■ About this exercise:
What do the lines from the top of the data through the line with "below as [x1, y1, x2, y2]." say? Quote them exactly and include both ends.
(Material supplied)
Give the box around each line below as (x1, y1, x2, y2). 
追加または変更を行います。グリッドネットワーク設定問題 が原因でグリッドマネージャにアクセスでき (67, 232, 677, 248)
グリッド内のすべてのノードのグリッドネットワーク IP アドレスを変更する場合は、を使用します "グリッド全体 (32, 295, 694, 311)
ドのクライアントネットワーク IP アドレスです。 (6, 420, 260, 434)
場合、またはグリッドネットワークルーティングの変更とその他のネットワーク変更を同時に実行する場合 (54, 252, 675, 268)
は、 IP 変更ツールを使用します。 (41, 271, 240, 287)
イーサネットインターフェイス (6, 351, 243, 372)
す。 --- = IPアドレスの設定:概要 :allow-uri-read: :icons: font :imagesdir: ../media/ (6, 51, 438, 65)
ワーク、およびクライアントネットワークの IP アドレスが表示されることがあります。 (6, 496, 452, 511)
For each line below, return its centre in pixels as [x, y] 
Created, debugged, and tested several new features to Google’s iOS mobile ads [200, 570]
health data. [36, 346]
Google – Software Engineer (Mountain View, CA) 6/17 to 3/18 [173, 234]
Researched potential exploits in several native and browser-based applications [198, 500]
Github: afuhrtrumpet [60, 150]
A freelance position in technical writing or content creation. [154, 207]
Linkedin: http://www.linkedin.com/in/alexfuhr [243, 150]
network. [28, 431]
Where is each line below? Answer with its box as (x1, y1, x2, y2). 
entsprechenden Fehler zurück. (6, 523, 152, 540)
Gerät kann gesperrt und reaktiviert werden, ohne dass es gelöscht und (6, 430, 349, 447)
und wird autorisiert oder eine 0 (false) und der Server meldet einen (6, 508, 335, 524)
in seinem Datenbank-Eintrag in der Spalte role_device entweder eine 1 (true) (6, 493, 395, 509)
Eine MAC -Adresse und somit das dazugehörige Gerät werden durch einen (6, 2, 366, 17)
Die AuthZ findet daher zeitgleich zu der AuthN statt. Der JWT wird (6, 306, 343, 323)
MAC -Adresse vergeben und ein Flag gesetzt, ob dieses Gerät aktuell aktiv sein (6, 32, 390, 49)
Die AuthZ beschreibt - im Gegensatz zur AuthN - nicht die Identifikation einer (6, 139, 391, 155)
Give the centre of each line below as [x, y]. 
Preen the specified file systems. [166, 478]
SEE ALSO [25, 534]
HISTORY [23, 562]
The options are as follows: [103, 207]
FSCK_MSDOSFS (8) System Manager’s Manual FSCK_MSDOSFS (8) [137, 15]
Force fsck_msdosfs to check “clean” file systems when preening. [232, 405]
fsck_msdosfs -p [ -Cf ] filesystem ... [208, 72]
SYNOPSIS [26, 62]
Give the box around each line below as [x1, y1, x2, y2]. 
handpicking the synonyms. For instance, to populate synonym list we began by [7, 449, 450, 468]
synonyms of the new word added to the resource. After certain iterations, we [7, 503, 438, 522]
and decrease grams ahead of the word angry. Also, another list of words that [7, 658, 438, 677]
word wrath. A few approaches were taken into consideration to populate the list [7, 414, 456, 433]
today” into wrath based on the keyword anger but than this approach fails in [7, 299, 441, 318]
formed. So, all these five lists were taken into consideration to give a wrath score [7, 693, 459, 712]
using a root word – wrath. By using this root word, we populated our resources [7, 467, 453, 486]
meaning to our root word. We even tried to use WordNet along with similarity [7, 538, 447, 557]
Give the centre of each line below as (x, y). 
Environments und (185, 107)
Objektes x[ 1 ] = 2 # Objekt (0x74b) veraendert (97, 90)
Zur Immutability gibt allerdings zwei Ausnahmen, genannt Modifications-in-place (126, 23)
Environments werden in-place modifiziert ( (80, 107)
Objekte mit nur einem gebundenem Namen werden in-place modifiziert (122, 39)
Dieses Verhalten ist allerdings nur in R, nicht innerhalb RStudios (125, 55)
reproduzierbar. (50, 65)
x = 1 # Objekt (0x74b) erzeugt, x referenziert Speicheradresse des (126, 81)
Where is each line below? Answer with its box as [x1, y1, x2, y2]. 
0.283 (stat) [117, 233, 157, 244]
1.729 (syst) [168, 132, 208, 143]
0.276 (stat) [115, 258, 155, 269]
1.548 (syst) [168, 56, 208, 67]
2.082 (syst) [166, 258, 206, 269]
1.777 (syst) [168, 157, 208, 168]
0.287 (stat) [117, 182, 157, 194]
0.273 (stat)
(End Material supplied)
■ Reply to the task:
Give the box around each line below as (x1, y1, x2, y2). 
追加または変更を行います。グリッドネットワーク設定問題 が原因でグリッドマネージャにアクセスでき (67, 232, 677, 248)
グリッド内のすべてのノードのグリッドネットワーク IP アドレスを変更する場合は、を使用します "グリッド全体 (32, 295, 694, 311)
ドのクライアントネットワーク IP アドレスです。 (6, 420, 260, 434)
場合、またはグリッドネットワークルーティングの変更とその他のネットワーク変更を同時に実行する場合 (54, 252, 675, 268)
は、 IP 変更ツールを使用します。 (41, 271, 240, 287)
イーサネットインターフェイス (6, 351, 243, 372)
す。 --- = IPアドレスの設定:概要 :allow-uri-read: :icons: font :imagesdir: ../media/ (6, 51, 438, 65)
ワーク、およびクライアントネットワークの IP アドレスが表示されることがあります。 (6, 496, 452, 511)
For each line below, return its centre in pixels as [x, y] 
Created, debugged, and tested several new features to Google’s iOS mobile ads [200, 570]
health data. [36, 346]
Google – Software Engineer (Mountain View, CA) 6/17 to 3/18 [173, 234]
Researched potential exploits in several native and browser-based applications [198, 500]
Github: afuhrtrumpet [60, 150]
A freelance position in technical writing or content creation. [154, 207]
Linkedin: http://www.linkedin.com/in/alexfuhr [243, 150]
network. [28, 431]
Where is each line below? Answer with its box as (x1, y1, x2, y2). 
entsprechenden Fehler zurück. (6, 523, 152, 540)
Gerät kann gesperrt und reaktiviert werden, ohne dass es gelöscht und (6, 430, 349, 447)
und wird autorisiert oder eine 0 (false) und der Server meldet einen (6, 508, 335, 524)
in seinem Datenbank-Eintrag in der Spalte role_device entweder eine 1 (true) (6, 493, 395, 509)
Eine MAC -Adresse und somit das dazugehörige Gerät werden durch einen (6, 2, 366, 17)
Die AuthZ findet daher zeitgleich zu der AuthN statt. Der JWT wird (6, 306, 343, 323)
MAC -Adresse vergeben und ein Flag gesetzt, ob dieses Gerät aktuell aktiv sein (6, 32, 390, 49)
Die AuthZ beschreibt - im Gegensatz zur AuthN - nicht die Identifikation einer (6, 139, 391, 155)
Give the centre of each line below as [x, y]. 
Preen the specified file systems. [166, 478]
SEE ALSO [25, 534]
HISTORY [23, 562]
The options are as follows: [103, 207]
FSCK_MSDOSFS (8) System Manager’s Manual FSCK_MSDOSFS (8) [137, 15]
Force fsck_msdosfs to check “clean” file systems when preening. [232, 405]
fsck_msdosfs -p [ -Cf ] filesystem ... [208, 72]
SYNOPSIS [26, 62]
Give the box around each line below as [x1, y1, x2, y2]. 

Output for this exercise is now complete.